МОРФОЛОГИЧЕСКИЙ АТИПИЗМ

Морфологический атипизм (атипизм структуры опухоли) означает, что ткань опухоли не повторяет строение аналогичной зрелой ткани, и клетки опухоли могут быть не похожи на зрелые клетки того же происхождения. Виды морфологического атипизма: тканевой и клеточный.

● Тканевой атипизм — изменение соотношения между паренхимой и стромой опухоли (чаще преобладание паренхимы), изменение величины и формы тканевых структур с появлением уродливых тканевых образований различной величины.

● Клеточный атипизм — появление полиморфизма клеток (как по форме, так и по величине), укрупнение ядер, имеющих часто изрезанные контуры, увеличение ядерно-цитоплазматического соотношения в пользу ядра, появление крупных ядрышек. В результате патологических митозов видны опухолевые клетки с гиперхромными и гигантскими ядрами, многоядерные клетки, фигуры патологических митозов (рис. 7-6).

Рис. 7-6. Клеточный атипизм. Окраска гематоксилином и эозином (x600).

Злокачественным опухолям присущи оба типа морфологического атипизма. Существует положительная корреляция между степенью их выраженности и злокачественностью опухоли. Доброкачественным опухолям свойственен только тканевой атипизм, поскольку они построены из зрелых, дифференцированных клеточных элементов.

Структурные изменения затрагивают все компоненты опухолевой клетки: ядро, цитоплазму, мембраны, органеллы и цитоскелет. Это называют морфологическим атипизмом опухоли. Клеточный атипизм можно наиболее полно изучить с помощью электронной микроскопии.

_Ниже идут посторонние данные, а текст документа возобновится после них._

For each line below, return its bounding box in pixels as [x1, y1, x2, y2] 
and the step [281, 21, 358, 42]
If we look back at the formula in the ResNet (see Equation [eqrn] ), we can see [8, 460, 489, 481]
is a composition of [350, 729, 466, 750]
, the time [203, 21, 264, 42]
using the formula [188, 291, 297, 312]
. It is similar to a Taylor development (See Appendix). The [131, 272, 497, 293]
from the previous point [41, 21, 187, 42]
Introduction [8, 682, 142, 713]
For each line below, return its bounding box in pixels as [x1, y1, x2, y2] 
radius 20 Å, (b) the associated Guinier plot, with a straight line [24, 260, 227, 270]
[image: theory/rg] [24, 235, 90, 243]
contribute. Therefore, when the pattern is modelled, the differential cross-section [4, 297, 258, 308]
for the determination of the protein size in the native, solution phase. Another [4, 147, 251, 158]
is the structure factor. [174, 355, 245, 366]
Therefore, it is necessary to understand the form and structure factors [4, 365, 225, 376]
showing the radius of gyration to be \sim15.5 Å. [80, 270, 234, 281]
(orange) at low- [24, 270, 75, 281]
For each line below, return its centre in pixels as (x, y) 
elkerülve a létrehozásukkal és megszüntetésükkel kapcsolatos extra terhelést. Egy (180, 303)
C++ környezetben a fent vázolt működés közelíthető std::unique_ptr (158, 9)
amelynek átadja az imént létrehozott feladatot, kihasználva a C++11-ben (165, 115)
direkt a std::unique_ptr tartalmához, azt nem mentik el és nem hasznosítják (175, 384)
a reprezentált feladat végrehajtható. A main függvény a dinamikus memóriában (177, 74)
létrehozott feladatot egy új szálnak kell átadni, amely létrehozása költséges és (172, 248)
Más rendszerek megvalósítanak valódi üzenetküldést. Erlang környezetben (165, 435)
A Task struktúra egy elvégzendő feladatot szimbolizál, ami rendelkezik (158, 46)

● Ядра опухолевых клеток, как правило, увеличены, полиморфны, их контуры изрезаны, структура изменена, имеет неупорядоченно расположенный хроматин с конденсацией его в виде глыбок под кариолеммой. Увеличено относительное количество гетерохроматина, содержащего неактивную ДНК, по сравнению с эухроматином, построенным из активно транскрибируемой ДНК. Уменьшение содержания транскрибируемой ДНК, а следовательно, и активно работающих генов в опухолевой клетке означает, что функционально опухолевая клетка примитивна (характерны, в основном, процессы роста и размножения). Увеличение размеров ядра происходит за счёт нарушения процессов эндоредупликации ДНК, полиплоидии, эндомитозов, удвоения хромосом. В ядрах можно увидеть разнообразные включения: вирусные частицы, внутриядерные тельца, тубулярные структуры, пузырьки, выросты, карманы ядерной мембраны.

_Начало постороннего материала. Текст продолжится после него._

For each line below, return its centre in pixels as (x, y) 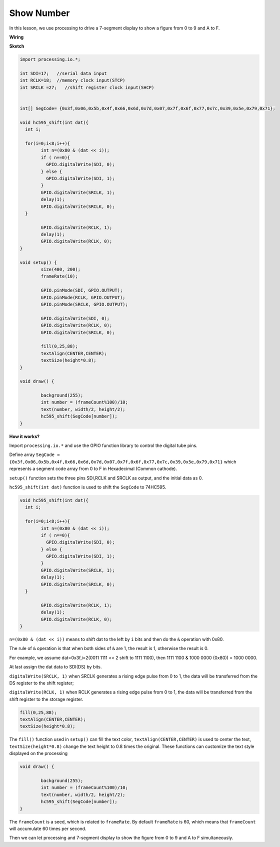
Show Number (39, 13)
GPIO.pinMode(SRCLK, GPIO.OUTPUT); (84, 304)
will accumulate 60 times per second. (48, 828)
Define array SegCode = (34, 454)
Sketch (17, 46)
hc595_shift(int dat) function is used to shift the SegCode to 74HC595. (88, 487)
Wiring (16, 37)
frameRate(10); (59, 276)
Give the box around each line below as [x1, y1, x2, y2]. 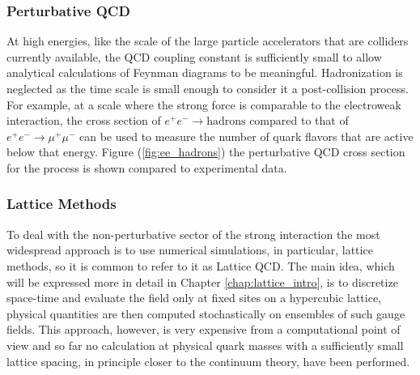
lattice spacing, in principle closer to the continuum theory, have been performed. [6, 352, 410, 369]
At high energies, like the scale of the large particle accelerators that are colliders [6, 32, 409, 49]
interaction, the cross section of [6, 112, 161, 129]
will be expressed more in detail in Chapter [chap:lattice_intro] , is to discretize [6, 273, 398, 290]
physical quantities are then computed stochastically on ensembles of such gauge [6, 305, 405, 322]
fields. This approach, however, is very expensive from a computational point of [6, 321, 401, 338]
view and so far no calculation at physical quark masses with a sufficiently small [6, 336, 404, 353]
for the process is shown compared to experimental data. [6, 159, 287, 176]
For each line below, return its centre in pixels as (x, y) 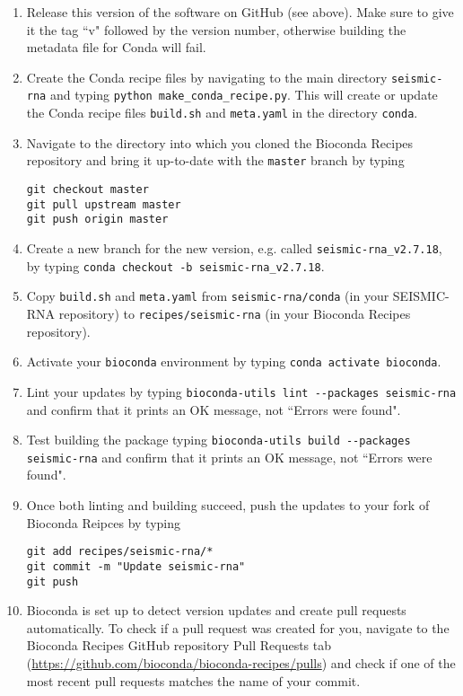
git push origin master (97, 220)
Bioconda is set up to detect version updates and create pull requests (216, 610)
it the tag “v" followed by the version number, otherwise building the (216, 29)
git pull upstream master (104, 204)
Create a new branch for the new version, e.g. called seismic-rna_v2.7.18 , (234, 247)
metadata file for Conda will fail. (116, 47)
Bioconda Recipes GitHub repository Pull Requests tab (179, 645)
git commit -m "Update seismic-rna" (136, 566)
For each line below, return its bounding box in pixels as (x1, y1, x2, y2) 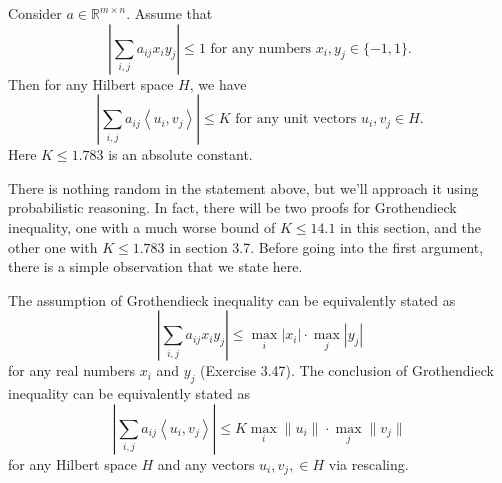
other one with (8, 236, 98, 257)
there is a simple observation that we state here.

◊ Ядрышки также изменены. Увеличены их размеры и количество, возникают «персистирующие» ядрышки, не исчезающие во время митозов, увеличены размеры ядрышкового организатора, где сконцентрирована ядрышковая ДНК, кодирующая рибосомальную ДНК.

◊ Ядерная мембрана опухолевых клеток бедна порами, что затрудняет транспорт между ядром и цитоплазмой.

● Поверхность опухолевых клеток. Отмечают увеличение складчатости, появление микровыростов, пузырьков, иногда микроворсинок различной конфигурации и плотности. В области микроворсинок, вероятно, сконцентрированы рецепторы, способные воспринимать канцерогенные агенты.

● Эндоплазматическая сеть опухолевых клеток имеет разную степень развития.

● Митохондрии. Усиление анаэробного гликолиза вызывает уменьшение количества митохондрий, появление крупных и гигантских митохондрий с нарушенной ориентацией крист. Небольшое количество опухолей имеет высокое содержание митохондрий в цитоплазме (онкоцитомы, зернисто-клеточный почечноклеточный рак).

● Цитоскелет опухолевой клетки. Характерна неупорядоченность расположения его компонентов. Микротрубочки образуют перинуклеарную сеть, а микрофиламенты в виде пучков обычно лежат под цитолеммой. Перестройки цитоскелета нарушают взаимодействие молекул адгезии (например, интегринов и кадгеринов), компонентов межклеточного матрикса. Это меняет межклеточные взаимодействия, обеспечивая процессы инвазивного роста и метастазирования.